Recommended approach for low priority CPU and I/O intensive LXD operations

Hello,

We encountering various I/O and CPU bottleneck on multiple LXD bare metal servers running production containers. We have linked the I/O spikes to the backup routines that perform snapshots and exports of containers to be replicated on a storage NAS. The issue is that the LXD processes of “publishing” and “exporting” a snapshot seem to hog the disk and compete with the services running inside the containers for disk access. As a result we experience production downtimes during the backup slots.
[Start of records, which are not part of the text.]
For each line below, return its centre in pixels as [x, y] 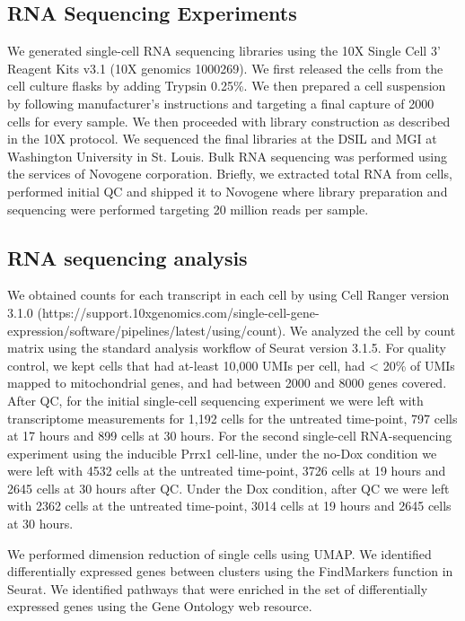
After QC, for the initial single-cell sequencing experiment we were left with [215, 400]
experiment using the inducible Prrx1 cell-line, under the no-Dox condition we [222, 453]
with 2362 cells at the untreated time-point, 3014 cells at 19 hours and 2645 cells [229, 506]
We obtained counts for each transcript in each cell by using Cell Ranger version [228, 295]
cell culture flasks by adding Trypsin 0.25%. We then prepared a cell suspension [227, 86]
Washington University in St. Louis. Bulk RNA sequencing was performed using [228, 156]
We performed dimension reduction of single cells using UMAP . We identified [219, 553]
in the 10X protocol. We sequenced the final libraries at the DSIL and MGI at [222, 139]
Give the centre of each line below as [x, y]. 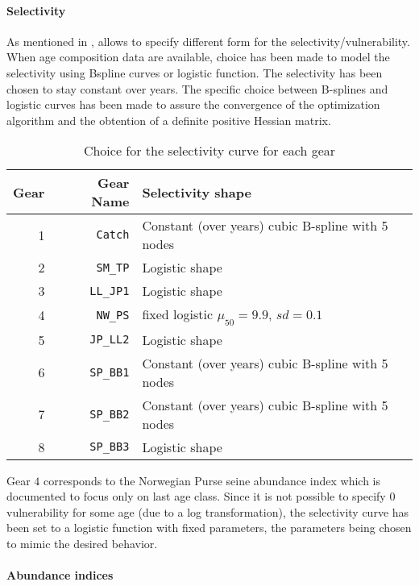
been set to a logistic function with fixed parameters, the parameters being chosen [209, 528]
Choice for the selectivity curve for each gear [209, 151]
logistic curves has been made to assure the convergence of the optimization [193, 104]
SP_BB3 [110, 447]
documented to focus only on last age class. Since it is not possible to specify [196, 496]
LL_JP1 [110, 291]
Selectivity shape [197, 192]
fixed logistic [178, 314]
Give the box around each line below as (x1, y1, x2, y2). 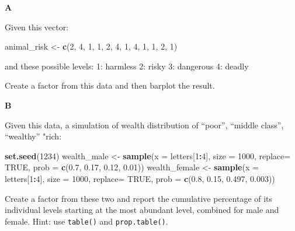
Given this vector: (5, 20, 69, 33)
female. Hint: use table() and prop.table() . (5, 215, 168, 227)
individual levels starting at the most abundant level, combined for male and (5, 204, 279, 216)
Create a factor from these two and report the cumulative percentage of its (5, 192, 273, 204)
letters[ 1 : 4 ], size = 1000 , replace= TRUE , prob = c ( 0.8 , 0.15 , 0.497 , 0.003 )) (5, 172, 275, 184)
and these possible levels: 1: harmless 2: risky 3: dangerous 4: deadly (5, 60, 249, 72)
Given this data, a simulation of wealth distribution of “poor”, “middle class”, (5, 118, 284, 131)
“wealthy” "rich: (5, 130, 62, 142)
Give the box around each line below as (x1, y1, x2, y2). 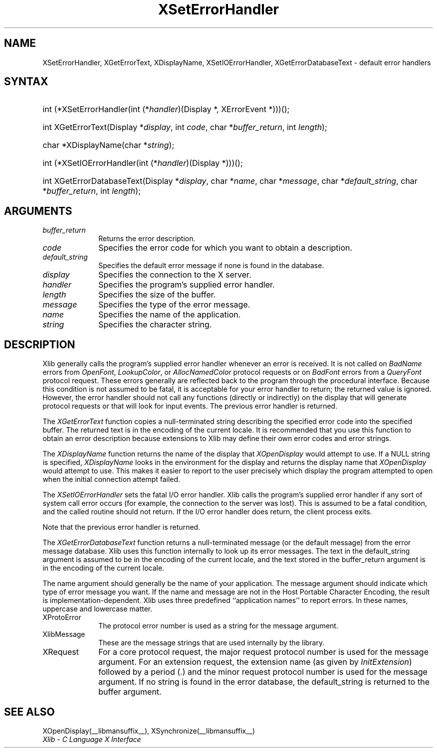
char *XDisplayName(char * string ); (42, 140, 175, 150)
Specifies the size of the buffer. (98, 290, 216, 300)
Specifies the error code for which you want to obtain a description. (98, 243, 353, 253)
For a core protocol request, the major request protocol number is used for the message (98, 647, 429, 657)
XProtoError (42, 613, 81, 622)
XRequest (42, 647, 79, 657)
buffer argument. (98, 687, 162, 697)
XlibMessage (42, 630, 85, 639)
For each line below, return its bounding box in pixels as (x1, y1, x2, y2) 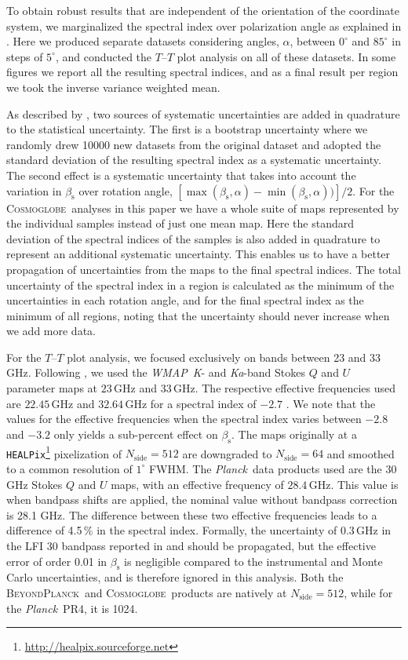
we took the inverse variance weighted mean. (6, 78, 220, 95)
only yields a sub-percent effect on (53, 425, 218, 442)
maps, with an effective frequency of (111, 476, 284, 492)
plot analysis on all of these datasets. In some (177, 48, 396, 64)
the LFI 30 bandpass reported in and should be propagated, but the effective (6, 537, 376, 553)
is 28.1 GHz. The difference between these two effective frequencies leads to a (6, 506, 377, 523)
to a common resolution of (6, 460, 133, 476)
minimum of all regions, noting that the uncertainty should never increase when (6, 307, 390, 323)
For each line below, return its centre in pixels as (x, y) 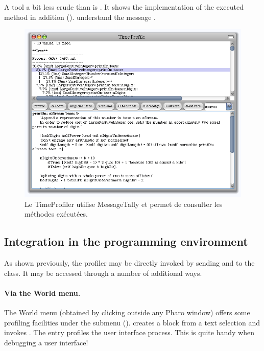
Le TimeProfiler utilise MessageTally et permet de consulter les (124, 204)
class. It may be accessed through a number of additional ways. (103, 273)
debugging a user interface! (46, 343)
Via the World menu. (42, 293)
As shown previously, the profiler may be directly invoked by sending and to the (129, 263)
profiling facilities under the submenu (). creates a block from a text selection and (132, 322)
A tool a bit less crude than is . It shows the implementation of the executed (124, 7)
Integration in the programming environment (126, 241)
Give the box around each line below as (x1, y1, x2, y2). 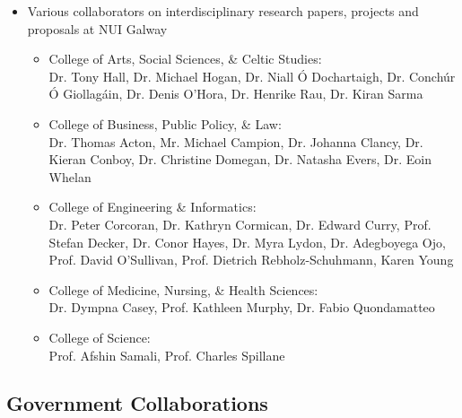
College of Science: (48, 327, 151, 346)
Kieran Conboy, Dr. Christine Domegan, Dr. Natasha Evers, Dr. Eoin (48, 150, 431, 169)
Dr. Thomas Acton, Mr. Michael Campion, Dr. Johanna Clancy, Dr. (48, 132, 423, 151)
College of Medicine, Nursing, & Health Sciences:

Our tests to “renice” and “ionice” the backup processes in order to deprioritise them have failed. I suspect this is because both “lxc publish” and “lxc image export” commands are the client part of the deal and that setting a nice priority for them have no impact over the server side of LXD which actually perform the publication and export using its default “high” priority, which provokes the bottleneck.

I am not in favor of playing with nice and ionice over the LXD daemon as this will impact the whole system besides the backup operations.

What would be the recommendation to deprioritise (in terms of CPU and I/O) a specific set of instructions performed by the LXD server?

Best,
Amaury

Re-nicing the LXD process itself should actually be fine, in that it won’t affect the container performance since once those are running, LXD doesn’t do anything to them anymore.

There’s not a whole lot of options right now to tweak things like snapshots and publishing and it will mostly depend on the filesystem you use and potentially the compression algorithm in use too.

If using btrfs, zfs, lvm or ceph, snapshots should be extremely cheap as far as I/O. For the dir backend, that’s a big issue as a full rsync needs to happen, but in such cases, we do have a property to tweak that behavior with rsync.bwlimit which will let you cap rsync’s I/O.

Publishing is likely the problematic operation though as that needs to make a full tarball our of your snapshot and then compress it. If you were running into CPU issues, I’d say to tweak images.compression_algorithm to use something less CPU intensive (possibly even “none”). But we don’t really have anything like that for the tarball creation process itself and as it happens using Go’s implementation of tar (in-process), we don’t even have a subprocess that we can nice appropriately.